TASK REQUIREMENTS: An exact copy of every entry is required, minus the pictures.

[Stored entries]
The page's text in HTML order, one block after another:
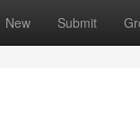
New Submit
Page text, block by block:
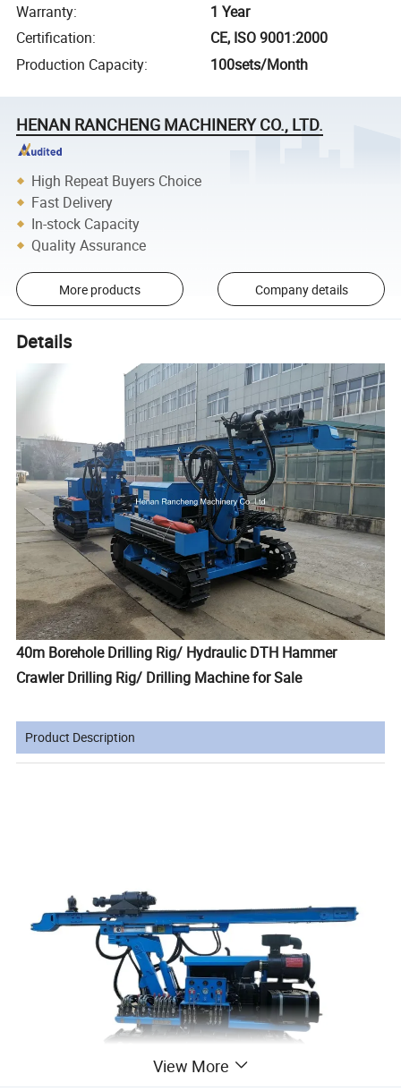
Warranty:
1 Year
Certification:
CE, ISO 9001:2000
Production Capacity: 100sets/Month
HENAN RANCHENG MACHINERY CO., LTD.
High Repeat Buyers Choice
Fast Delivery
In-stock Capacity
Quality Assurance
More products Company details
Details
40m Borehole Drilling Rig/ Hydraulic DTH Hammer
Crawler Drilling Rig/ Drilling Machine for Sale
Product Description
View More
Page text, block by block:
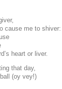
cause me to shiver:
heart or liver.
that day,
(oy vey!)
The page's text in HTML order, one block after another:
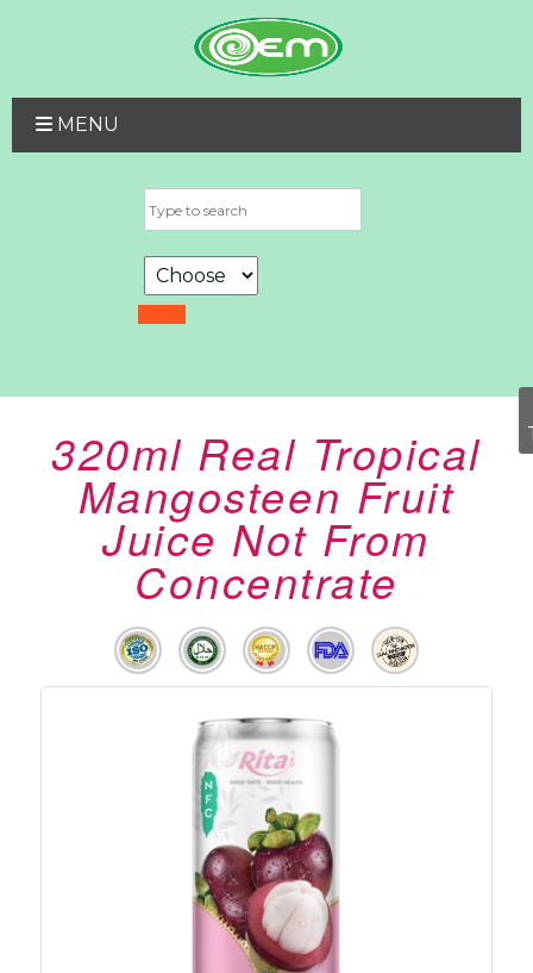
MENU
320ml Real Tropical
Mangosteen Fruit
Juice Not From
Concentrate
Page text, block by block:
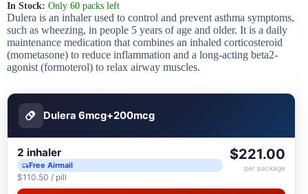
In Stock: Only 60 packs left
Dulera is an inhaler used to control and prevent asthma symptoms,
such as wheezing, in people 5 years of age and older. It is a daily
maintenance medication that combines an inhaled corticosteroid
(mometasone) to reduce inflammation and a long-acting beta2-
agonist (formoterol) to relax airway muscles.
Dulera 6mсg+200mсg
2 inhaler
Free Airmail
$110.50 / pill
$221.00
per package
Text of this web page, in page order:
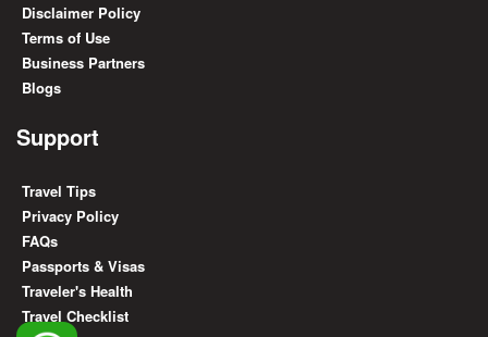
Disclaimer Policy
Terms of Use
Business Partners
Blogs
Support
Travel Tips
Privacy Policy
FAQs
Passports & Visas
Traveler's Health
Travel Checklist
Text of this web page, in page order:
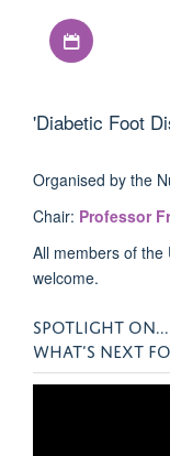
'Diabetic Foot
Organised by the
Chair: Professor
All members of the
welcome.
SPOTLIGHT
WHAT’S NEXT
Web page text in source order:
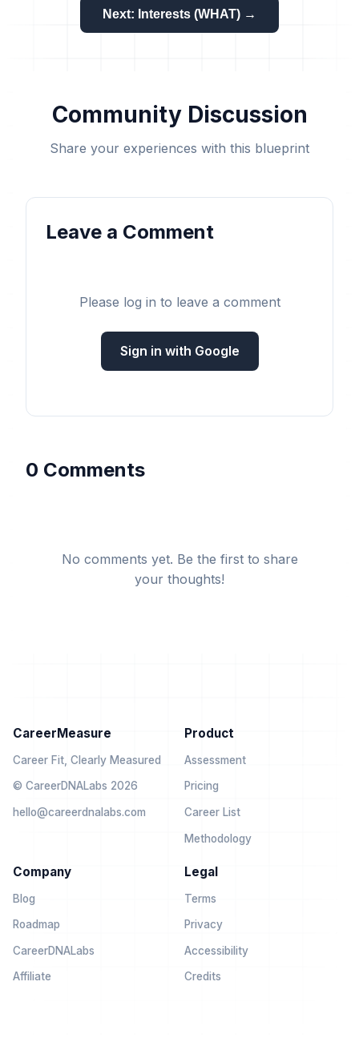
Next: Interests (WHAT) →
Community Discussion
Share your experiences with this blueprint
Leave a Comment
Please log in to leave a comment
Sign in with Google
0 Comments
No comments yet. Be the first to share
your thoughts!
CareerMeasure
Career Fit, Clearly Measured
© CareerDNALabs 2026
hello@careerdnalabs.com
Product
Assessment
Pricing
Career List
Methodology
Company
Blog
Roadmap
CareerDNALabs
Affiliate
Legal
Terms
Privacy
Accessibility
Credits
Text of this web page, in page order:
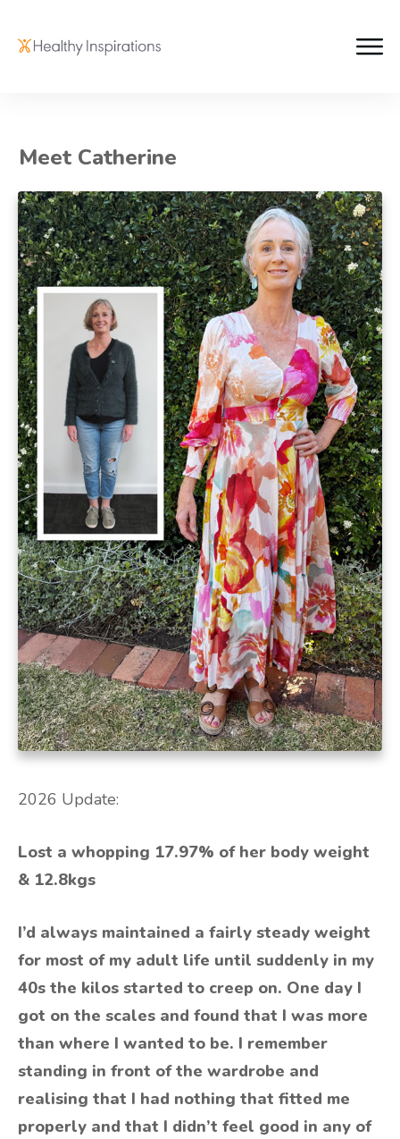
Meet Catherine
2026 Update:
Lost a whopping 17.97% of her body weight
& 12.8kgs
I’d always maintained a fairly steady weight
for most of my adult life until suddenly in my
40s the kilos started to creep on. One day I
got on the scales and found that I was more
than where I wanted to be. I remember
standing in front of the wardrobe and
realising that I had nothing that fitted me
properly and that I didn’t feel good in any of
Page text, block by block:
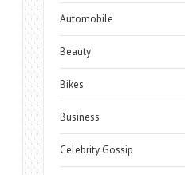
Automobile
Beauty
Bikes
Business
Celebrity Gossip

ANSWER SECTION:
The page's text in HTML order, one block after another:
New Submit
Page text, block by block:
Warranty:
1 Year
Certification:
CE, ISO 9001:2000
Production Capacity: 100sets/Month
HENAN RANCHENG MACHINERY CO., LTD.
High Repeat Buyers Choice
Fast Delivery
In-stock Capacity
Quality Assurance
More products Company details
Details
40m Borehole Drilling Rig/ Hydraulic DTH Hammer
Crawler Drilling Rig/ Drilling Machine for Sale
Product Description
View More
Page text, block by block:
cause me to shiver:
heart or liver.
that day,
(oy vey!)
The page's text in HTML order, one block after another:
MENU
320ml Real Tropical
Mangosteen Fruit
Juice Not From
Concentrate
Page text, block by block:
In Stock: Only 60 packs left
Dulera is an inhaler used to control and prevent asthma symptoms,
such as wheezing, in people 5 years of age and older. It is a daily
maintenance medication that combines an inhaled corticosteroid
(mometasone) to reduce inflammation and a long-acting beta2-
agonist (formoterol) to relax airway muscles.
Dulera 6mсg+200mсg
2 inhaler
Free Airmail
$110.50 / pill
$221.00
per package
Text of this web page, in page order:
Disclaimer Policy
Terms of Use
Business Partners
Blogs
Support
Travel Tips
Privacy Policy
FAQs
Passports & Visas
Traveler's Health
Travel Checklist
Text of this web page, in page order:
'Diabetic Foot
Organised by the
Chair: Professor
All members of the
welcome.
SPOTLIGHT
WHAT’S NEXT
Web page text in source order:
Next: Interests (WHAT) →
Community Discussion
Share your experiences with this blueprint
Leave a Comment
Please log in to leave a comment
Sign in with Google
0 Comments
No comments yet. Be the first to share
your thoughts!
CareerMeasure
Career Fit, Clearly Measured
© CareerDNALabs 2026
hello@careerdnalabs.com
Product
Assessment
Pricing
Career List
Methodology
Company
Blog
Roadmap
CareerDNALabs
Affiliate
Legal
Terms
Privacy
Accessibility
Credits
Text of this web page, in page order:
Meet Catherine
2026 Update:
Lost a whopping 17.97% of her body weight
& 12.8kgs
I’d always maintained a fairly steady weight
for most of my adult life until suddenly in my
40s the kilos started to creep on. One day I
got on the scales and found that I was more
than where I wanted to be. I remember
standing in front of the wardrobe and
realising that I had nothing that fitted me
properly and that I didn’t feel good in any of
Page text, block by block:
Automobile
Beauty
Bikes
Business
Celebrity Gossip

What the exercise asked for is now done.